> **Description of the task**
Exactly as they appear, output all of the records. Skip any images.

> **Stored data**
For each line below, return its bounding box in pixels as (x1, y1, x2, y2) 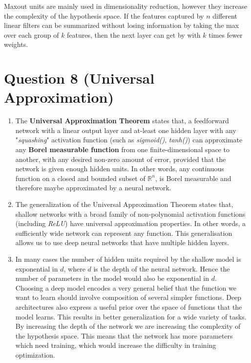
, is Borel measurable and (155, 173, 231, 183)
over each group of (4, 29, 59, 40)
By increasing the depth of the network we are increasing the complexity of (15, 321, 241, 331)
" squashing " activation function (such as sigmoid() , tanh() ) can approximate (15, 135, 243, 145)
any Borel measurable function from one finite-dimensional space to (15, 144, 230, 155)
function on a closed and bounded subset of (15, 173, 146, 183)
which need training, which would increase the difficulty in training (15, 340, 216, 350)
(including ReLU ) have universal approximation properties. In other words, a (15, 218, 246, 228)
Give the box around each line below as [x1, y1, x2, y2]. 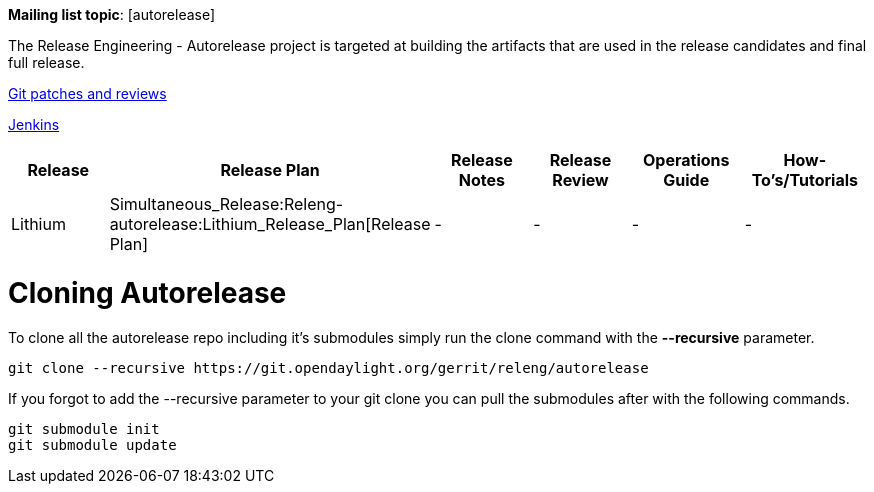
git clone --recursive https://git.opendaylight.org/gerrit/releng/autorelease [8, 359, 649, 376]
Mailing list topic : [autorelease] [8, 6, 216, 23]
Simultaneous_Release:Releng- [109, 194, 344, 214]
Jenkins [8, 116, 60, 133]
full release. [8, 54, 85, 71]
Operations [643, 150, 730, 170]
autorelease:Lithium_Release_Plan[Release [109, 214, 431, 234]
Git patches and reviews [8, 85, 167, 102]
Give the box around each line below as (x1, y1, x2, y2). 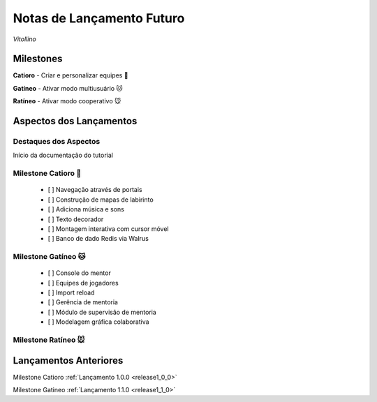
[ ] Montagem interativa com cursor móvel (47, 224, 169, 233)
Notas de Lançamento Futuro (13, 10, 185, 26)
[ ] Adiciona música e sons (47, 205, 125, 214)
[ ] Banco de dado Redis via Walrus (47, 234, 149, 243)
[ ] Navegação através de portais (47, 186, 142, 194)
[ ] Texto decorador (47, 215, 104, 223)
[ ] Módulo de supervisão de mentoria (47, 308, 156, 316)
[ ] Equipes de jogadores (47, 278, 119, 287)
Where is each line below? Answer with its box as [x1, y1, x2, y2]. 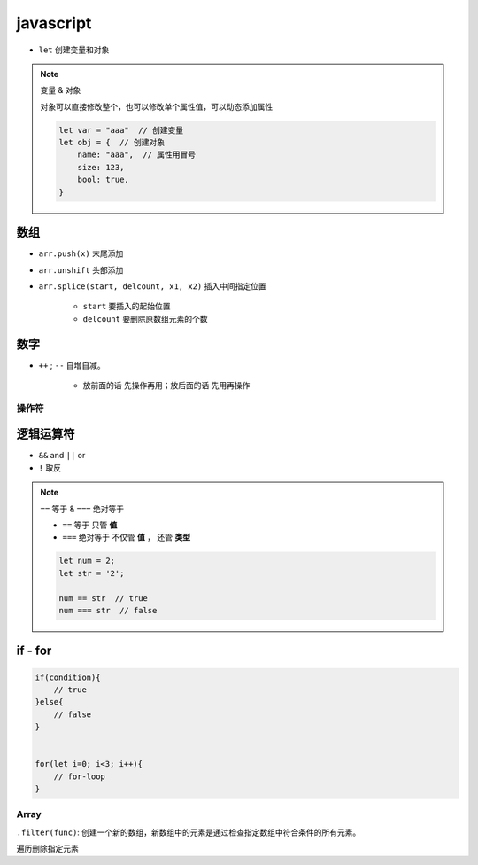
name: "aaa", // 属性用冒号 [77, 150, 197, 160]
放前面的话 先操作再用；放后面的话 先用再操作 [82, 380, 251, 391]
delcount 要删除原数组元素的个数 [82, 313, 208, 323]
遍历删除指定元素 [16, 843, 79, 854]
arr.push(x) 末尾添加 [38, 248, 124, 259]
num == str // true [58, 593, 148, 603]
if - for [16, 643, 52, 658]
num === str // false [58, 605, 158, 615]

> **Task answer**
For each line below, return its bounding box in pixels as (x1, y1, x2, y2) 
, is Borel measurable and (155, 173, 231, 183)
over each group of (4, 29, 59, 40)
By increasing the depth of the network we are increasing the complexity of (15, 321, 241, 331)
" squashing " activation function (such as sigmoid() , tanh() ) can approximate (15, 135, 243, 145)
any Borel measurable function from one finite-dimensional space to (15, 144, 230, 155)
function on a closed and bounded subset of (15, 173, 146, 183)
which need training, which would increase the difficulty in training (15, 340, 216, 350)
(including ReLU ) have universal approximation properties. In other words, a (15, 218, 246, 228)
Give the box around each line below as [x1, y1, x2, y2]. 
git clone --recursive https://git.opendaylight.org/gerrit/releng/autorelease [8, 359, 649, 376]
Mailing list topic : [autorelease] [8, 6, 216, 23]
Simultaneous_Release:Releng- [109, 194, 344, 214]
Jenkins [8, 116, 60, 133]
full release. [8, 54, 85, 71]
Operations [643, 150, 730, 170]
autorelease:Lithium_Release_Plan[Release [109, 214, 431, 234]
Git patches and reviews [8, 85, 167, 102]
Give the box around each line below as (x1, y1, x2, y2). 
[ ] Montagem interativa com cursor móvel (47, 224, 169, 233)
Notas de Lançamento Futuro (13, 10, 185, 26)
[ ] Adiciona música e sons (47, 205, 125, 214)
[ ] Banco de dado Redis via Walrus (47, 234, 149, 243)
[ ] Navegação através de portais (47, 186, 142, 194)
[ ] Texto decorador (47, 215, 104, 223)
[ ] Módulo de supervisão de mentoria (47, 308, 156, 316)
[ ] Equipes de jogadores (47, 278, 119, 287)
Where is each line below? Answer with its box as [x1, y1, x2, y2]. 
name: "aaa", // 属性用冒号 [77, 150, 197, 160]
放前面的话 先操作再用；放后面的话 先用再操作 [82, 380, 251, 391]
delcount 要删除原数组元素的个数 [82, 313, 208, 323]
遍历删除指定元素 [16, 843, 79, 854]
arr.push(x) 末尾添加 [38, 248, 124, 259]
num == str // true [58, 593, 148, 603]
if - for [16, 643, 52, 658]
num === str // false [58, 605, 158, 615]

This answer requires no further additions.